As the collapse of the star forming cloud proceeds, its free-fall timescale decreases because density increases. Conversely, the Γ − ΣSFR model assumes a constant SFR over time (Eq. (22) in K12).

To derive the density threshold xcce (Sect. 2.7 in K12), it is assumed that the ISM velocity dispersion, σg, is constant regardless of the distance between the clumps. This is a reasonable approximation for the relative velocity between two molecular clouds. However, for the scale-free ISM within a given cloud, σg depends on distance, l, between the target cluster and the clump according to the Larson relations (e.g. Larson 1981; Heyer et al. 2009).

The Γ − ΣSFR model assumes that all molecular clouds are of the same mass (Eq. (35) in K12).

The Γ − ΣSFR model does not consider star cluster dynamics, which can eject a substantial fraction of young massive stars from clusters even during the first several Myr of the cluster’s existence (Perets & Šubr 2012; Oh et al. 2015; Wang et al. 2019), thus underestimating Γ.

Expulsion of the non-star forming gas is not considered here. Instead, it is assumed that most of the gas is consumed by star formation, which is not reproduced by many of the more recent star formation simulations (e.g. Colín et al. 2013; Gavagnin et al. 2017; González-Samaniego & Vazquez-Semadeni 2020).
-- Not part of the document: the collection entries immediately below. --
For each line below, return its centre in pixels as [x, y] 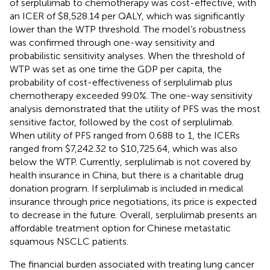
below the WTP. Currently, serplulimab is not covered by [130, 162]
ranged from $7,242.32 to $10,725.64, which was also [124, 148]
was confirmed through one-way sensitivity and [112, 42]
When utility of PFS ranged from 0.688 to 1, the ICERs [125, 135]
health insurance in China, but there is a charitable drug [127, 175]
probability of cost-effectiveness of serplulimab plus [121, 82]
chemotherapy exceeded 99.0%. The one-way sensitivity [131, 95]
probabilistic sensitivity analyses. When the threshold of [127, 55]

In order to illustrate the strong dependence of the Γ − ΣSFR model on the assumptions, we consider a very simple model for star formation that agrees with most observational facts, yet leads to completely different results than the Γ − ΣSFR model. We stress that we use this as an illustration only and we do not intend to claim that star formation occurs according to this toy model. Rather, we argue that a radically different approach is needed to tackle the highly non-linear process of clustered star formation from a theoretical perspective. Considering that all stars form only at a density of x > xlim and that star formation occurs in gravitationally bound clusters if x > xcce, and in unbound associations if x < xcce. It means that γ(x) = 1 for x > xcce and 0 otherwise. We further assume that SFE(x) = 1/3 regardless of x (e.g. Geyer & Burkert 2001; Kroupa et al. 2001; Megeath et al. 2016; Banerjee & Kroupa 2017; Geen et al. 2018). From Eq. (1), these assumptions lead to Γ = 1 for galaxies with xcce < xlim, and Γ decreasing with xcce for xcce > xlim, with xcce = xlim at log10(ρISM [g cm−3]) ≈ −21.8 (taking aside the weaker dependence on Ω and Q, we note that xcce can be used as a proxy for ΣSFR). This model stands in a stark contrast to the Γ − ΣSFR model, where Γ ≈ 0.1 for galaxies with low xcce of ≈ 102, which increases with xcce towards ≈ 0.7.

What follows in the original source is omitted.